El 12 de agosto, sir Orme Sargent, subsecretario segundo de Estado y jefe del Departamento Central del Foreign Office, temía que hubiera un peligro real de que Francia «“se volviera bolchevique” bajo la influencia de la Guerra Civil española». También alertó sobre «la posibilidad de una Francia debilitada o paralizada por la infección comunista» estuviera «llevando a Alemania y a Italia a cooperar». En lugar de simplemente «esperar que se produzca esta peligrosa escisión», urgía a Whitehall a que ayudara al régimen de Blum a «liberarse del dominio comunista, tanto nacional como moscovita», animando al Quai d’Orsay a poner en marcha un sistema más amplio de no intervención en España. El único oficial británico que criticó abiertamente las bases anticomunistas de la política de no intervención durante el otoño de 1936 fue sir Laurence Collier, el principal especialista de Whitehall en asuntos rusos y jefe de su Departamento del Norte. Collier interpretaba la intervención soviética en España, no como una prueba más de la implacable campaña para bolchevizar Europa, sino como una reacción a las cada vez más flagrantes violaciones del pacto de no intervención por parte de Hitler y Mussolini. La advertencia de Collier de que Alemania e Italia estaban «usando el anticomunismo como una cobertura para sus agresivos planes», que «eran mucho más peligrosos para los intereses británicos de lo que podría llegar a ser el comunismo», se pasó bastante por alto. Y todo eso tendría desastrosas consecuencias en aquellos años cruciales, previos a la guerra.

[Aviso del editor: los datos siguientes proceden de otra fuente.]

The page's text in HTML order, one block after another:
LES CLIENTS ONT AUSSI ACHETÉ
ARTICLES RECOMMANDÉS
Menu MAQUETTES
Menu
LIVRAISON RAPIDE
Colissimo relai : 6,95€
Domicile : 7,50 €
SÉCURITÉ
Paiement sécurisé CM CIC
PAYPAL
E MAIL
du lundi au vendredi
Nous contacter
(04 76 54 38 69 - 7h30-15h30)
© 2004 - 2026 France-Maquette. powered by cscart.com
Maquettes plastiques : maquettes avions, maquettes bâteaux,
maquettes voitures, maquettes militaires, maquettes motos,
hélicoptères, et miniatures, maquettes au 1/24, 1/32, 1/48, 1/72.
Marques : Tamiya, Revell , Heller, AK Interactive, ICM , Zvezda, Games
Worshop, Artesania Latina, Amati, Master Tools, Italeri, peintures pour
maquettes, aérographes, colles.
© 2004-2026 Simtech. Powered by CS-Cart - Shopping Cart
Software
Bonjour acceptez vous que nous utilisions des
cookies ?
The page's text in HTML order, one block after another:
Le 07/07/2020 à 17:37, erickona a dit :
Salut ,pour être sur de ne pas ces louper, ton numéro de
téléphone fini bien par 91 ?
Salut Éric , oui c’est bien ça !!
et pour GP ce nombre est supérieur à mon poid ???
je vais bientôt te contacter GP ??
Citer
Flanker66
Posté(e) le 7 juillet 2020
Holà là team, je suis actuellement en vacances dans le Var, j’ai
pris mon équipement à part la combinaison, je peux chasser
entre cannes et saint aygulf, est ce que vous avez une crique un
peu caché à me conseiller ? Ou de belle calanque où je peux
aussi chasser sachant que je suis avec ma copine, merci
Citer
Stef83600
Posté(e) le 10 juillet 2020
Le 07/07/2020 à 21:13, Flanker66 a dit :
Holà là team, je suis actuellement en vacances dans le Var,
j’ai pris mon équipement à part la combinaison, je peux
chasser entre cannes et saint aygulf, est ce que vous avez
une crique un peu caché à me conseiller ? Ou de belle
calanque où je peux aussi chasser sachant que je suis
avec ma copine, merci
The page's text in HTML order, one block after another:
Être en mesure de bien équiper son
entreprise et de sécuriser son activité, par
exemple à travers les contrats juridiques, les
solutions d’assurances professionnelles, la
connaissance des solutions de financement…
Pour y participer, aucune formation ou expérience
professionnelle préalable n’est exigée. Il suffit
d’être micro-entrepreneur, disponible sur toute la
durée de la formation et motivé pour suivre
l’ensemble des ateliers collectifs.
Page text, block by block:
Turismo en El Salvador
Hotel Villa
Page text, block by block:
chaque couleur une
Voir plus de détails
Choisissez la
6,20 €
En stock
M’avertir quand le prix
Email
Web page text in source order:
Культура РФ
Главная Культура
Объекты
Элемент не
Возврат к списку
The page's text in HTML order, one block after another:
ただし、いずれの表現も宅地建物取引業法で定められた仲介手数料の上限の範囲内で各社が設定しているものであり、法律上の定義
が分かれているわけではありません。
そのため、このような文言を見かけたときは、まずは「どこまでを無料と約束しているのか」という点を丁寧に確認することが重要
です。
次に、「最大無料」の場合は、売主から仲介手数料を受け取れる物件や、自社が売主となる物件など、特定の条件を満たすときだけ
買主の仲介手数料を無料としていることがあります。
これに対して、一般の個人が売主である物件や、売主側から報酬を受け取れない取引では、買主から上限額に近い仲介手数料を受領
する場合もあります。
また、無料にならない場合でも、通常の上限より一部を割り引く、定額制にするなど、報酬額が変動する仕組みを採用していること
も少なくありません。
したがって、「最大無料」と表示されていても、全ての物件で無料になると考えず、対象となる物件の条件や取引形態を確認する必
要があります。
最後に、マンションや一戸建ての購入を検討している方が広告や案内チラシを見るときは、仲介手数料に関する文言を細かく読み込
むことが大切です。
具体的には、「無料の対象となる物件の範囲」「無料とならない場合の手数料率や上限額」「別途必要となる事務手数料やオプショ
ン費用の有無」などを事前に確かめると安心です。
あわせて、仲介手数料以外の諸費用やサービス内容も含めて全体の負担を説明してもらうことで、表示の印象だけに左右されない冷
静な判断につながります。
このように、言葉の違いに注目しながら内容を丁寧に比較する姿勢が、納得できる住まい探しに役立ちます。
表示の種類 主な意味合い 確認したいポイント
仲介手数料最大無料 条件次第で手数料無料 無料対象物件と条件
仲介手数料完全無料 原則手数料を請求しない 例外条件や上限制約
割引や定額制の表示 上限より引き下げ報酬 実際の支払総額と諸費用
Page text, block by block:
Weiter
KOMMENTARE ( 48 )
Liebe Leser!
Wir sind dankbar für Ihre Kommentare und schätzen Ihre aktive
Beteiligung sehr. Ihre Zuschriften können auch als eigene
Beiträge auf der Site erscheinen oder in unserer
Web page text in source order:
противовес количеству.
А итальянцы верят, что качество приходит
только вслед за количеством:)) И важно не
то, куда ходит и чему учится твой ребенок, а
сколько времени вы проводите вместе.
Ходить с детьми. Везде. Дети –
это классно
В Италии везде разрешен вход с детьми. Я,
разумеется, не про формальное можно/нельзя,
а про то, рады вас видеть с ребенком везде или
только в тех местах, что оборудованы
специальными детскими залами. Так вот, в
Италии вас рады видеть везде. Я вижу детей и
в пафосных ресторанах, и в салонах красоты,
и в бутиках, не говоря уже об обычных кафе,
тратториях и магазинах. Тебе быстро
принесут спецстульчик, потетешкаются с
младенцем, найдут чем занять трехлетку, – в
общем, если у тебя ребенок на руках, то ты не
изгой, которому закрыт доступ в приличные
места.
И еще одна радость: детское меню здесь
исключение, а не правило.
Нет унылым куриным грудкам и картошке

La hostilidad de Eden, hasta entonces escondida, quedó patente durante la primer reunión con Maiski, poco después de su regreso de Rusia. Maiski no conseguía convencerle de que la Unión Soviética no estaba aprovechando la guerra en España para extender el comunismo. Quitó toda importancia a las dimensiones ideológicas del conflicto, insistiendo en que el auxilio soviético estaba motivado únicamente por el miedo a que la victoria de Franco decantara la balanza del poder en Europa y animara a Hitler a expandirse aún más. «En el Gobierno ruso no hay nadie —insistió— que piense que pudiéramos llegar a conseguirlo (el comunismo) en nuestras vidas».

Churchill también mostró señales de vacilación. Aunque seguía comprometido con la idea de la seguridad colectiva, y aunque reconocía la creciente fuerza de la Unión Soviética y su deseo de que «la dejaran en paz» deploró en el Parlamento sus «oscuras maniobras de doble cara, tan cambiantes». «Rusia está en grave peligro —concluyó—, y es extremadamente sorprendente que un estado tan amenazado actúe de un modo tan insensato». Maiski quedó muy decepcionado cuando vio que Lloyd George reprendía a la URSS en público por enviar voluntarios a España.

Litvínov veía en la Guerra Civil española una gran amenaza para la «seguridad colectiva», que socavaba las relaciones con Gran Bretaña, al tiempo que reforzaba los vínculos entre Italia y Alemania, vínculos que culminarían poco después, efectivamente, en el Pacto anti-Komintern. Litvínov, mucho menos optimista que Maiski sobre el posible éxito de los republicanos, estaba dispuesto a contener el conflicto y evitar que se desequilibrara la balanza del poder en el continente cooperando con el Comité de No Intervención en Londres.

No obstante, el comité no consiguió evitar que alemanes e italianos ayudaran directamente a Franco. Tal como ha revelado el material de archivo hace poco publicado, la decisión de Stalin de ayudar militarmente a los republicanos se vio motivada sobre todo por consideraciones políticas y de Realpolitik. No obstante, cada vez se encontraba en una situación más similar a la que había tenido que afrontar durante la huelga general británica de 1926, cuando su apoyo a los mineros, por tibio que fuera, llevó a la ruptura de relaciones en 1927. Ahora la presión de los ideólogos de su partido y del exterior para que interviniera en ayuda de la izquierda española era prácticamente irresistible. La revolución social en España no había sido provocada por los rusos, y muy pronto se volvería en contra de los intereses nacionales soviéticos. Sin embargo, la pasividad solo habría hecho que Stalin se volviera vulnerable ante los suyos, en particular porque los trotskistas intentaban hacerse con el control en el bando republicano. La política interna e internacional se complicó aún más con las maniobras de represión, que tuvieron como ejemplo destacado el juicio de los veteranos líderes bolcheviques Zinóviev y Kámenev. En septiembre Stalin aprobó el envío de material bélico a los republicanos españoles y a regañadientes dio el visto bueno a la idea de las «brigadas internacionales» propuesta por los comunistas franceses.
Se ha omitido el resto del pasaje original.